Coal plant not a job for Legislature

coalplantThe latest pro-coal energy bill has reached Gov. Kathleen Sebelius’ desk, where it must be signed or vetoed by April 24. But for all the legislative hours devoted to trying to overturn Kansas Department of Health and Environment Secretary Rod Bremby’s air-permit denial — and the nearly $800,000 spent by groups lobbying the public and lawmakers on the issue — Sunflower Electric Power Corp.’s coal-plant expansion remains in limbo. State Rep. Josh Svaty, D-Ellsworth, observed that most legislators have made up their minds and that, at this point, the issue would be best settled through talks between the governor, state regulators and Sunflower officials. “I think we’ve shown just how messy the legislative process can be and how little regulatory certainty the Legislature can provide,” Svaty said. He’s right.

9 Comments

  1. Phantom
    Posted April 16, 2008 at 7:04 am | Permalink

    It’s a dead horse the legislature just needs to quit kicking it and get on with other things, even if the other things don’t pay as well!

  2. Regular
    Posted April 16, 2008 at 8:02 am | Permalink

    Agreed Phantom, bury it.

  3. bth
    Posted April 16, 2008 at 8:54 am | Permalink

    Sunflower claims that it has this great bioenergy technology; Morris and Newfeld even claim that it will make the plant nearly carbon-neutral. BS! That technology is unproven and they are unwilling to commit to it.
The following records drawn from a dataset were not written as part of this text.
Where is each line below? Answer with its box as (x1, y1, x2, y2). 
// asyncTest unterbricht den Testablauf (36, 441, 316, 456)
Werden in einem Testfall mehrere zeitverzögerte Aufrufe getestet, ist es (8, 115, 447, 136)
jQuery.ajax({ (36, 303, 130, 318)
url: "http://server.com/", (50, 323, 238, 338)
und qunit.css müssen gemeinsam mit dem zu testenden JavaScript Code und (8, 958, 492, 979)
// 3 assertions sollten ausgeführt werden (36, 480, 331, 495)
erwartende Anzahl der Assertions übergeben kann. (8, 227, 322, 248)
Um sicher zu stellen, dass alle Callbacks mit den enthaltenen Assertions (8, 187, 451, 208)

    IF Sunflower has this technology then there is absolutely nothing that prevents them from building it at their existing Holcomb plant. They should do so and prove that this thing works. Otherwise they should quit making their grandiose claims for it.

  4. Franklin
    Posted April 16, 2008 at 9:12 am | Permalink

    Liberals

    You tell us that we MUST find alternatives for oil.
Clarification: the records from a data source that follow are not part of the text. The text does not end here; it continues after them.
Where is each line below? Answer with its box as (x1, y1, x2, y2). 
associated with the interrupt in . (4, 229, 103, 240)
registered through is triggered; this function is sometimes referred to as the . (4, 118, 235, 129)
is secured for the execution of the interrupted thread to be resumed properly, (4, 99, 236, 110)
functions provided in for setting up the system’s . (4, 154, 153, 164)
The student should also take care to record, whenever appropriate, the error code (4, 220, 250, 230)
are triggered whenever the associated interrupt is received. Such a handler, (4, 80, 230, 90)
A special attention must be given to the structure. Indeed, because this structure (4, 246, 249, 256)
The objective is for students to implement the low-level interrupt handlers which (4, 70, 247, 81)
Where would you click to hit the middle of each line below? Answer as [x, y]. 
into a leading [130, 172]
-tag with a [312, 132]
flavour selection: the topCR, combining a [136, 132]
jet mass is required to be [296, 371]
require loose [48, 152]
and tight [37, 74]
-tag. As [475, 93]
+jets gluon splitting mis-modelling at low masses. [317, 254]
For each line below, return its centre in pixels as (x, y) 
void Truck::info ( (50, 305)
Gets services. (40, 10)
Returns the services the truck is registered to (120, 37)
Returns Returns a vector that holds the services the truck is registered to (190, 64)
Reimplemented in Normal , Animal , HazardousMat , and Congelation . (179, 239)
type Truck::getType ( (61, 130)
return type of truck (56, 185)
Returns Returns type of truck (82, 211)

    THAT technology is pretty much “unproven” —

    However, the Greens insist that some kind of “new tecnology” will, very soon, save us from OPEC oil and also “save the Earth” from “global warming” —

    But in the case of Coal plants in Kansas?

    The same Greens tell us that technology can not “fix” any of the problems?

  5. bth
    Posted April 16, 2008 at 9:25 am | Permalink

    Paul - wind energy is well-proven. And this scientist is quite interested in seeing the algae technology go to the next step. However, unlike a fresman in economics I am not willing to stake the future on something that hasn’t gotten out of the lab.
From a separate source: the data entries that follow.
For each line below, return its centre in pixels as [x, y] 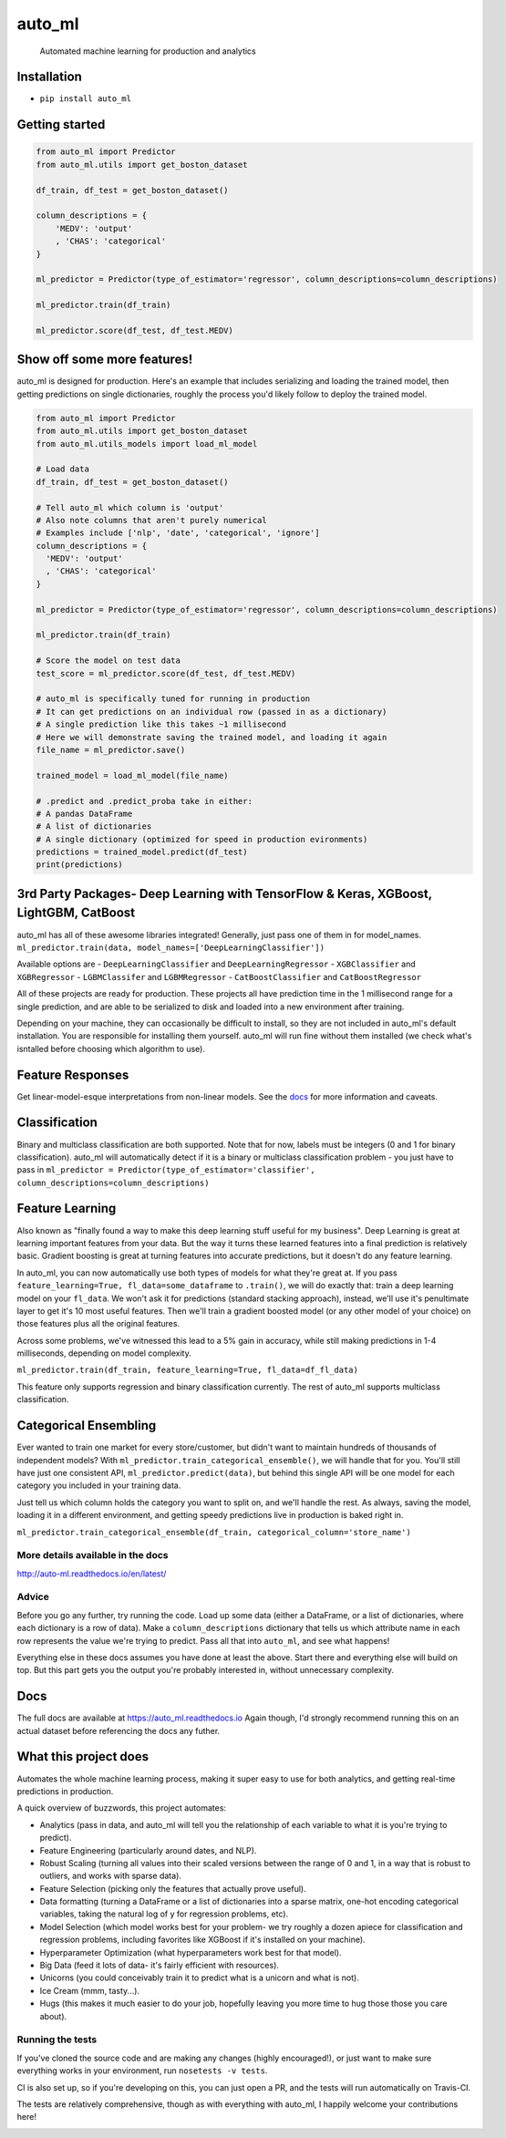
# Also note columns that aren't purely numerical [152, 520]
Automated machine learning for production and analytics [148, 51]
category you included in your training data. [99, 1485]
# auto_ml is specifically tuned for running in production [173, 699]
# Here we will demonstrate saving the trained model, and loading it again [212, 737]
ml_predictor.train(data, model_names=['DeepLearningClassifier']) [171, 947]
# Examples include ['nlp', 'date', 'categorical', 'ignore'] [178, 533]
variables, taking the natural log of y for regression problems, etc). [164, 1914]

    Paul - I don’t relly know what the “greens” are saying; I tend to spend my time more with fellow professional scientists in this regard.

    Technology ytpically progresses from lab to pilot plant to full-sized plant. Lets develop this technology before we try to scale it up too quickly. That is simple science/engineering common sense.

  6. george
    Posted April 16, 2008 at 12:59 pm | Permalink

    We need the new coal plants and I’m afraid if they don’t happen we will need the capacity in the future. I don’t know about emissions, but to me it is all hogwash on what might may or may not happen. It’s out of control just like the grass fires we have had; doing more emissions at anyone time than a coal plant might produce in months. I don’t know and I think this is all speculation on my part and I think others.

  7. bth
    Posted April 16, 2008 at 2:52 pm | Permalink

    “It’s out of control just like the grass fires we have had; doing more emissions at anyone time than a coal plant might produce in months.” Not true

    “I don’t know and I think this is all speculation on my part and I think others.” Perhaps. But at least those of us with a profesional background in the area have a bit more upon which to base our “specualation”

  8. Phantom
    Posted April 16, 2008 at 8:38 pm | Permalink

    Ben, I read in an automotive magazine that a company was building a plant, IIRC it was going to produce fuel from algae, and the water requirements in the production process was gallon per gallon.

  9. bth
    Posted April 17, 2008 at 1:02 pm | Permalink

    Phantom - I read a lot of things. Some are true, some are not. Since most automotive magazines want to believe that fuel supplies are infinite I find them a bit less reliable than some others.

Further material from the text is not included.